What to do: Report back every line in the data that includes the string "cabinet".

- Opening Delimiter -

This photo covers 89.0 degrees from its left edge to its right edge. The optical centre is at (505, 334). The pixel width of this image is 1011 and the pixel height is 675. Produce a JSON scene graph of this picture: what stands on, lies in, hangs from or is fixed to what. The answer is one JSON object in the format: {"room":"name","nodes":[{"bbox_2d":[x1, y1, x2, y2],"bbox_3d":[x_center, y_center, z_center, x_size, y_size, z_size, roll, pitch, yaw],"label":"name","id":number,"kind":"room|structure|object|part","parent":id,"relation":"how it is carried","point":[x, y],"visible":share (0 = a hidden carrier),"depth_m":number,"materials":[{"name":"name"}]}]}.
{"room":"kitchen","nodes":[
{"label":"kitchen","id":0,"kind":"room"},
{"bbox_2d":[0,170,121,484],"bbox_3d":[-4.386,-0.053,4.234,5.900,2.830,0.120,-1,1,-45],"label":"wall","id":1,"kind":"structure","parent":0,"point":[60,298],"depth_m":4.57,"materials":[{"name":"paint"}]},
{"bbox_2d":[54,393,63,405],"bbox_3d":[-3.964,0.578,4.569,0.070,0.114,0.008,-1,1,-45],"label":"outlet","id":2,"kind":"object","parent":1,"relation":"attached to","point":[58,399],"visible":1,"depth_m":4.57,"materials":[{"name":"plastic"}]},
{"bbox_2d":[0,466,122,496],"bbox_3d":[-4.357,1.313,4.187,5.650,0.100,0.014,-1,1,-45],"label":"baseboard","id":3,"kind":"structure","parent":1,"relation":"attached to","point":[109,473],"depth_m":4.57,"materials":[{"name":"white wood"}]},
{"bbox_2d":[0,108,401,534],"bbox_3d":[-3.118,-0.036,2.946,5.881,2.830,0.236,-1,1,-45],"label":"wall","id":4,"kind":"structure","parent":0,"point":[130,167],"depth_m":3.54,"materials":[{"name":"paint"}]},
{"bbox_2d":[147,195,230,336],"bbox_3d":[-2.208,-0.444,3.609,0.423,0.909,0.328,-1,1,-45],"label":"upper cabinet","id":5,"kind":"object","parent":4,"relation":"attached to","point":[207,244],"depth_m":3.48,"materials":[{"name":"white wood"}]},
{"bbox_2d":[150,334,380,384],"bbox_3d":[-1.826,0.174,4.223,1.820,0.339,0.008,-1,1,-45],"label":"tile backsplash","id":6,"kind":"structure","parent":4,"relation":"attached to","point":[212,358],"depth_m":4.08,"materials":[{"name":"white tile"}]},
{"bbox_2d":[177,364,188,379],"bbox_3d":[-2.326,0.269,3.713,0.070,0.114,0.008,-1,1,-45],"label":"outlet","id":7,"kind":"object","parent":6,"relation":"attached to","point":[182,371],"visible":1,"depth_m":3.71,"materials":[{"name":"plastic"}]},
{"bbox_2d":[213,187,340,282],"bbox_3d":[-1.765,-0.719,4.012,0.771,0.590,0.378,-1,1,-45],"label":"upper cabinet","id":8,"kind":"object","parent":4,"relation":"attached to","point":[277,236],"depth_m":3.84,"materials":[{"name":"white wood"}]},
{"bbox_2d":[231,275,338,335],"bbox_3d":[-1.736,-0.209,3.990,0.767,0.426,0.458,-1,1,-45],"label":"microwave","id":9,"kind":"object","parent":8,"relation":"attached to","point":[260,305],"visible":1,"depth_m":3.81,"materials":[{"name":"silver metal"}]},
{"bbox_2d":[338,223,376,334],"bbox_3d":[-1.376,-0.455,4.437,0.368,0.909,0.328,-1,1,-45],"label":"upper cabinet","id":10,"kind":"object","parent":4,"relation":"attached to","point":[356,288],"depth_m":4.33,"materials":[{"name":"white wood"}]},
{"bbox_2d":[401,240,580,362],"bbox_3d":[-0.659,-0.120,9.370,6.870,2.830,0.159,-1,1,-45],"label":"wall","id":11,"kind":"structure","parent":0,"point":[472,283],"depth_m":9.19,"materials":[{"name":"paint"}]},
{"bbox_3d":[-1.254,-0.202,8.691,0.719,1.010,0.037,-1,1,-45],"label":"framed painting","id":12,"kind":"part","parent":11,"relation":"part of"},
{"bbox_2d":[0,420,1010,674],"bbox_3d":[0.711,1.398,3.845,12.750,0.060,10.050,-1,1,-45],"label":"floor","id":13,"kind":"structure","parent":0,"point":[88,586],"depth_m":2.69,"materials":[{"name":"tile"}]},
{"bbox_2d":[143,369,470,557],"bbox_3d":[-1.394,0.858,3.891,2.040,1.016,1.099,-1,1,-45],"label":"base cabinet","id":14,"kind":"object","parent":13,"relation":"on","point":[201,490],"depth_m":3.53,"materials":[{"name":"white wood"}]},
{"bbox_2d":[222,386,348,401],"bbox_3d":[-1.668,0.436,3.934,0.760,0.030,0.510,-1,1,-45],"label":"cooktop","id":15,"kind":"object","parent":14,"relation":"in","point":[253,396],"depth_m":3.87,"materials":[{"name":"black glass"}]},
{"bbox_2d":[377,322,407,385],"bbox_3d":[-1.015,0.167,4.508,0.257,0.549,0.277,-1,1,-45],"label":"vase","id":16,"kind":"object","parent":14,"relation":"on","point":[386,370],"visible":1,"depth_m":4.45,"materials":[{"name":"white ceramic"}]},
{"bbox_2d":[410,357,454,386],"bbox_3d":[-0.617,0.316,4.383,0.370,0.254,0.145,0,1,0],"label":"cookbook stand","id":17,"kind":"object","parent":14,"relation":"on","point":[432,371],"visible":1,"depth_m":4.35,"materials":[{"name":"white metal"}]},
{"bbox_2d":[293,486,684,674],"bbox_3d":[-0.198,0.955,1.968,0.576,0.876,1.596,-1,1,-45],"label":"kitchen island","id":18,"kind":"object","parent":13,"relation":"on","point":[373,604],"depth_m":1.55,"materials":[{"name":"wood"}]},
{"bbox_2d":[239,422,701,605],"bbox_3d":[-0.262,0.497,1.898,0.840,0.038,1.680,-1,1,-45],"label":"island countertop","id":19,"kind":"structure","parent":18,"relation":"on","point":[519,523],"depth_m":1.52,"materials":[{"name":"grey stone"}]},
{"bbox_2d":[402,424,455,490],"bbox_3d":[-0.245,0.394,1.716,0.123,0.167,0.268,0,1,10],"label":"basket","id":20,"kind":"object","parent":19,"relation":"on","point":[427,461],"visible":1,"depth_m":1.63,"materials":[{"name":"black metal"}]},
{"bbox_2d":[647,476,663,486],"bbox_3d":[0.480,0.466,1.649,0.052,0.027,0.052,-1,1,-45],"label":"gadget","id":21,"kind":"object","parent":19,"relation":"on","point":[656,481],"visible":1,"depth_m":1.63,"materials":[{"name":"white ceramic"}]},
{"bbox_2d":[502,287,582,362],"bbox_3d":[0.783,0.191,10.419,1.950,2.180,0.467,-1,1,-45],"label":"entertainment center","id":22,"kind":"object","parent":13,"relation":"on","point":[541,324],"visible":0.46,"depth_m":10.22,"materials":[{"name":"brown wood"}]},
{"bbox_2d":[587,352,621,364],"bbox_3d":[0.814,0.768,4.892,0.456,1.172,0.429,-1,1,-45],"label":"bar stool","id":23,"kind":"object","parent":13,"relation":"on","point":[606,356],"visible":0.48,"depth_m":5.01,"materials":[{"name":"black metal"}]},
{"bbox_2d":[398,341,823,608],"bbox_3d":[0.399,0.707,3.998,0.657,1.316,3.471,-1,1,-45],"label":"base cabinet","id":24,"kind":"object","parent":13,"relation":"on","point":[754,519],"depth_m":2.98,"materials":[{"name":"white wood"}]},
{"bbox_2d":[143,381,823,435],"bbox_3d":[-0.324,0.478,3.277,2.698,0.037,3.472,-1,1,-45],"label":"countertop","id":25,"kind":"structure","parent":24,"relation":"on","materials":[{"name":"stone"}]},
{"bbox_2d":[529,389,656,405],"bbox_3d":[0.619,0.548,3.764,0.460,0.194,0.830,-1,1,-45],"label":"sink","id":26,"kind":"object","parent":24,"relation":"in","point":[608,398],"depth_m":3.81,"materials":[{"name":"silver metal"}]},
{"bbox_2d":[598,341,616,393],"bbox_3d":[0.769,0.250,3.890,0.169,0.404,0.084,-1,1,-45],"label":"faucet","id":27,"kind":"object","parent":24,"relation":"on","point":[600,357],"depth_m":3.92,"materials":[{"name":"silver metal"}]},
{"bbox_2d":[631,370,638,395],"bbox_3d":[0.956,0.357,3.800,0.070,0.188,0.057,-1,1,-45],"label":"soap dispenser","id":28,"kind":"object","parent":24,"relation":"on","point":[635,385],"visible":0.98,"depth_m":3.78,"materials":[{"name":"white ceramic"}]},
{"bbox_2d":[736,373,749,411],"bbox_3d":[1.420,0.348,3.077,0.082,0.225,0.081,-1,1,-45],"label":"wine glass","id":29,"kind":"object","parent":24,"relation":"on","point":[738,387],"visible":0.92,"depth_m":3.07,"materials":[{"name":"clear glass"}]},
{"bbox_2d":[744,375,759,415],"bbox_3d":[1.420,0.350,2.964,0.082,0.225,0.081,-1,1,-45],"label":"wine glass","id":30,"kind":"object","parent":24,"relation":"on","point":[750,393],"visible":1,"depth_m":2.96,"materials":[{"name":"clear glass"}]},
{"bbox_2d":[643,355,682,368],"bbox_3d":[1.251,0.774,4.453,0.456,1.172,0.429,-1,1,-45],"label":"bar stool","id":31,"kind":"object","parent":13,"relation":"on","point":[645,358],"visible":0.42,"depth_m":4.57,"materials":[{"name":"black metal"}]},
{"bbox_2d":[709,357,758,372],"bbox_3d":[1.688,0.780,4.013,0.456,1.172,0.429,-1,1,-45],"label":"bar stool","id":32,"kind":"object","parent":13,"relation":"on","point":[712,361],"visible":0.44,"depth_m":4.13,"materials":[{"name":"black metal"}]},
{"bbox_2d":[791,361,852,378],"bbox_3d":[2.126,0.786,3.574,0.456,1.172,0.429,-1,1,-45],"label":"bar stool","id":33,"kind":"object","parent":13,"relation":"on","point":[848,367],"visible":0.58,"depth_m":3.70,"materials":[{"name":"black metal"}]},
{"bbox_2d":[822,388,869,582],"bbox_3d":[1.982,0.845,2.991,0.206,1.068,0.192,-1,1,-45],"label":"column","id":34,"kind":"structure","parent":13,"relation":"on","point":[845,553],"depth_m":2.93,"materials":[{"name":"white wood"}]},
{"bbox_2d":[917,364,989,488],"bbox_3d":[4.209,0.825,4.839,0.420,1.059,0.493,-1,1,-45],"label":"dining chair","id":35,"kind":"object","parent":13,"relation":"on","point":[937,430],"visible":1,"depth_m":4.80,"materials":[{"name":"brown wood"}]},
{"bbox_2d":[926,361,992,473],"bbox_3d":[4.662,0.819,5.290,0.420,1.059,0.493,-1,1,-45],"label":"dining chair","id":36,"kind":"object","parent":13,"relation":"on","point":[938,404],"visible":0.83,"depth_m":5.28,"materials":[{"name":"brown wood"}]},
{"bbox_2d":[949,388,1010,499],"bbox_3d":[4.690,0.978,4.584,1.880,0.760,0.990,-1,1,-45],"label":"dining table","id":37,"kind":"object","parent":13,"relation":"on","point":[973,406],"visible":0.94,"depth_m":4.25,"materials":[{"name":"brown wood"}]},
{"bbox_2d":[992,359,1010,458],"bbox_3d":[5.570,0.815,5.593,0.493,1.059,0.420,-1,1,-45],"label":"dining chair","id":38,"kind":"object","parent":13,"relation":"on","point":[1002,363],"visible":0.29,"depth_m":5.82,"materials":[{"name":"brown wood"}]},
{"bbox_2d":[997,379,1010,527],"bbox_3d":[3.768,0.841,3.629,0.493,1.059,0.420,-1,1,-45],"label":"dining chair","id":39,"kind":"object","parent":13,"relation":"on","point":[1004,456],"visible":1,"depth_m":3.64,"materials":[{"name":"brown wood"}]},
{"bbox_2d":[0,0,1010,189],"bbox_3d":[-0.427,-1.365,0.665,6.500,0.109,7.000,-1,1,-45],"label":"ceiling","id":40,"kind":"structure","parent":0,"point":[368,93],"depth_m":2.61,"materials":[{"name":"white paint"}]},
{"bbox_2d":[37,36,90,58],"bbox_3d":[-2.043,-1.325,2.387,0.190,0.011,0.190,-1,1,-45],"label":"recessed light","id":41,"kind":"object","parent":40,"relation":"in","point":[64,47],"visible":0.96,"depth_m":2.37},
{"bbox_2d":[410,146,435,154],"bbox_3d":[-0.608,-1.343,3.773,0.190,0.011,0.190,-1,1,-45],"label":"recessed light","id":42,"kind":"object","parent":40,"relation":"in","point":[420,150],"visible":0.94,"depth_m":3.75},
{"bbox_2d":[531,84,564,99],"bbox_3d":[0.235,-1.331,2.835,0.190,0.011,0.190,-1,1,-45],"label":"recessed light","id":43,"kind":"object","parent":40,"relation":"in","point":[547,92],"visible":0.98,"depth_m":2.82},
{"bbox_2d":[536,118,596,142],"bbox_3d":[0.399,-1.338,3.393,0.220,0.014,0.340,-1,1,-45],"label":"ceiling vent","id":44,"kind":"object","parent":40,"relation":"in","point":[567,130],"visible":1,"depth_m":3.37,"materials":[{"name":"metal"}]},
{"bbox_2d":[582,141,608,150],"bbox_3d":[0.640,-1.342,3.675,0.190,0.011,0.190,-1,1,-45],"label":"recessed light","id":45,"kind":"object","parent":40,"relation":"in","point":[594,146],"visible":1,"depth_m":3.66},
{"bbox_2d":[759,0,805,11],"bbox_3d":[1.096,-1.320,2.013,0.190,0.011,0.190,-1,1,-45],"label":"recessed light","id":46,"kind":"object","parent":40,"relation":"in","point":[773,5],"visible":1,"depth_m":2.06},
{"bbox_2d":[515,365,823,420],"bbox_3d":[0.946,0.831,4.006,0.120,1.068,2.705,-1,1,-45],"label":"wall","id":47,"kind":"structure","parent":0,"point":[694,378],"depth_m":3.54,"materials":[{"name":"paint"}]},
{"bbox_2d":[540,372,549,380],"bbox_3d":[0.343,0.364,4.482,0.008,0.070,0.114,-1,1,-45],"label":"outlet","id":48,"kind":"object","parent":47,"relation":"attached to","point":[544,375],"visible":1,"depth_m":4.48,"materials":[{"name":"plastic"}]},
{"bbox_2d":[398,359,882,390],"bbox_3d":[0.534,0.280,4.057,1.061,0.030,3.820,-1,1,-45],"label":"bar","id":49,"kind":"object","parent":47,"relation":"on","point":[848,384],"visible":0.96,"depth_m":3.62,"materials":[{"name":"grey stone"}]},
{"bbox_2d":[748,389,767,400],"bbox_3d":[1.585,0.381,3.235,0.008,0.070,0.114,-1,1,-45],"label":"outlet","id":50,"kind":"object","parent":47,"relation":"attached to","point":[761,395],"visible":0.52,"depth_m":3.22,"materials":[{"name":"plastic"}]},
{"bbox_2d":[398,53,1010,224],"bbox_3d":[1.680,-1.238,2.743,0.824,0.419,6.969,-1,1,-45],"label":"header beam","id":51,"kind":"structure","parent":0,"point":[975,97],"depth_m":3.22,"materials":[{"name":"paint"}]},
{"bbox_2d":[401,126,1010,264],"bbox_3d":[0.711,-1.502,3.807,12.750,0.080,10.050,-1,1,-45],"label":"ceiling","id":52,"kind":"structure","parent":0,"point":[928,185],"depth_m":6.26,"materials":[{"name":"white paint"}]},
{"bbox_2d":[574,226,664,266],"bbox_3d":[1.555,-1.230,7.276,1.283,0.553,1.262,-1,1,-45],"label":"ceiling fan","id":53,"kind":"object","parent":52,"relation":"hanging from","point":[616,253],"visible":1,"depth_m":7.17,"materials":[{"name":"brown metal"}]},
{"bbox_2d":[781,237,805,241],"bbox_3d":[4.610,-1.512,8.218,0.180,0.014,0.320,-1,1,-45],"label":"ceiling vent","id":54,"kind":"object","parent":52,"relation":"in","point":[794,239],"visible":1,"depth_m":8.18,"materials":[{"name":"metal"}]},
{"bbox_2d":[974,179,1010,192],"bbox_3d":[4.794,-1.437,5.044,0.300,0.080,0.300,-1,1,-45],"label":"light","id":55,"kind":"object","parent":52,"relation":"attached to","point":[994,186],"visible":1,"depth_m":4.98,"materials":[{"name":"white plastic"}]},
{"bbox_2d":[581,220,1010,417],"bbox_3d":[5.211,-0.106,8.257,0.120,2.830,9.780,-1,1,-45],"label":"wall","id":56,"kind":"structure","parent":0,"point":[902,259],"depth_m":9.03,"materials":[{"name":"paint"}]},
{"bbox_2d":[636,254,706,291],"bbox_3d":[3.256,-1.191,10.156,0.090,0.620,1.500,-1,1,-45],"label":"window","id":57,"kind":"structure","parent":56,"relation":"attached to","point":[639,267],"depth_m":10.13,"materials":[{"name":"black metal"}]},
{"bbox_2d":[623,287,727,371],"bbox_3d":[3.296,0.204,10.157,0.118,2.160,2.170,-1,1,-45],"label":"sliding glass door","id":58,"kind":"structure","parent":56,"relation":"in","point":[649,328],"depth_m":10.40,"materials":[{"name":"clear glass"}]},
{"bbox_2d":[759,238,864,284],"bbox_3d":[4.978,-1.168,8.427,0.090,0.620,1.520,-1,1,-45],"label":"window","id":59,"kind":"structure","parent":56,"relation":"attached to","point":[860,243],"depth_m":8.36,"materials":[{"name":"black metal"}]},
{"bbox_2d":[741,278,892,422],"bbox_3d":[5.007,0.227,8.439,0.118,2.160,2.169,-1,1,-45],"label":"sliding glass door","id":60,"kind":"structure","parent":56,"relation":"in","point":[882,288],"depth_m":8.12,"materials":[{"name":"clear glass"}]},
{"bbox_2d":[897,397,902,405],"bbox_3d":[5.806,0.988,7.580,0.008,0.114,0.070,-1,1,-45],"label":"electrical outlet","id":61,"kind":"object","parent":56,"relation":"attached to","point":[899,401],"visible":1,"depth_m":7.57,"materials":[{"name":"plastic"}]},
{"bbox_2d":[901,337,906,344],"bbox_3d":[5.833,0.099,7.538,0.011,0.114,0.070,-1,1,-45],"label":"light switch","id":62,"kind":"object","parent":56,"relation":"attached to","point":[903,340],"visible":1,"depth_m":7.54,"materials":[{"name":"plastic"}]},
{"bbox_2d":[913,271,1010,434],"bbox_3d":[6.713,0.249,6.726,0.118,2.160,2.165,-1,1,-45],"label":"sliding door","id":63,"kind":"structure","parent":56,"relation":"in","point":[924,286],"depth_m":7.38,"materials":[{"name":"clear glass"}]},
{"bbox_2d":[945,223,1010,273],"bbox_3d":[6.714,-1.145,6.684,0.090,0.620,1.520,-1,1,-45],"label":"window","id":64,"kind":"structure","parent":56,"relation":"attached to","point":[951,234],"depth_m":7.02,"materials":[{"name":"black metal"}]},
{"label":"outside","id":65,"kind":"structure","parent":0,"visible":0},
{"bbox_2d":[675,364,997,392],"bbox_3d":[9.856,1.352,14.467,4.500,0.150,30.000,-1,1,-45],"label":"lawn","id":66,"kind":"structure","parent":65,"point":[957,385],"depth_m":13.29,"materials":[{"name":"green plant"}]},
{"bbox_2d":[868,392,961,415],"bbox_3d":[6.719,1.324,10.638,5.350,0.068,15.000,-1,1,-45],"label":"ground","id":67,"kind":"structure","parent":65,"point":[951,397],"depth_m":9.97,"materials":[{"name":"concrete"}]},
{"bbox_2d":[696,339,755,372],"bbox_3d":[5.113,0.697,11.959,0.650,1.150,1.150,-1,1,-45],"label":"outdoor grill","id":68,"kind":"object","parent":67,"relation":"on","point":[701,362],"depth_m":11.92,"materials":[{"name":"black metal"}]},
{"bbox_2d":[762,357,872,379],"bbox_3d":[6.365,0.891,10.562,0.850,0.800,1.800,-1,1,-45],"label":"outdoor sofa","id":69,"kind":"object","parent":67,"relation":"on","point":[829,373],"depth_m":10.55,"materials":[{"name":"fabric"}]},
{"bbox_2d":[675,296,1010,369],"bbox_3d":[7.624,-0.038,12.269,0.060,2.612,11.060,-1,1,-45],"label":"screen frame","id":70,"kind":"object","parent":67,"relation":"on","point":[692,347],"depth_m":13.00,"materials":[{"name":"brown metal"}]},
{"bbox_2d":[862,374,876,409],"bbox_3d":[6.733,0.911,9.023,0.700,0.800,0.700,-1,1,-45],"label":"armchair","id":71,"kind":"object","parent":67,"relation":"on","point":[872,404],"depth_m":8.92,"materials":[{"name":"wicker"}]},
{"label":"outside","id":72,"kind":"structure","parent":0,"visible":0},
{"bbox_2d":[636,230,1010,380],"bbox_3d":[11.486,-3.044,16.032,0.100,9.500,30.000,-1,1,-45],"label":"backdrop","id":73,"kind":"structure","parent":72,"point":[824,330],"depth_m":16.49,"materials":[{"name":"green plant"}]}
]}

- Closing Delimiter -

Reply:
{"bbox_2d":[147,195,230,336],"bbox_3d":[-2.208,-0.444,3.609,0.423,0.909,0.328,-1,1,-45],"label":"upper cabinet","id":5,"kind":"object","parent":4,"relation":"attached to","point":[207,244],"depth_m":3.48,"materials":[{"name":"white wood"}]},
{"bbox_2d":[213,187,340,282],"bbox_3d":[-1.765,-0.719,4.012,0.771,0.590,0.378,-1,1,-45],"label":"upper cabinet","id":8,"kind":"object","parent":4,"relation":"attached to","point":[277,236],"depth_m":3.84,"materials":[{"name":"white wood"}]},
{"bbox_2d":[338,223,376,334],"bbox_3d":[-1.376,-0.455,4.437,0.368,0.909,0.328,-1,1,-45],"label":"upper cabinet","id":10,"kind":"object","parent":4,"relation":"attached to","point":[356,288],"depth_m":4.33,"materials":[{"name":"white wood"}]},
{"bbox_2d":[143,369,470,557],"bbox_3d":[-1.394,0.858,3.891,2.040,1.016,1.099,-1,1,-45],"label":"base cabinet","id":14,"kind":"object","parent":13,"relation":"on","point":[201,490],"depth_m":3.53,"materials":[{"name":"white wood"}]},
{"bbox_2d":[398,341,823,608],"bbox_3d":[0.399,0.707,3.998,0.657,1.316,3.471,-1,1,-45],"label":"base cabinet","id":24,"kind":"object","parent":13,"relation":"on","point":[754,519],"depth_m":2.98,"materials":[{"name":"white wood"}]},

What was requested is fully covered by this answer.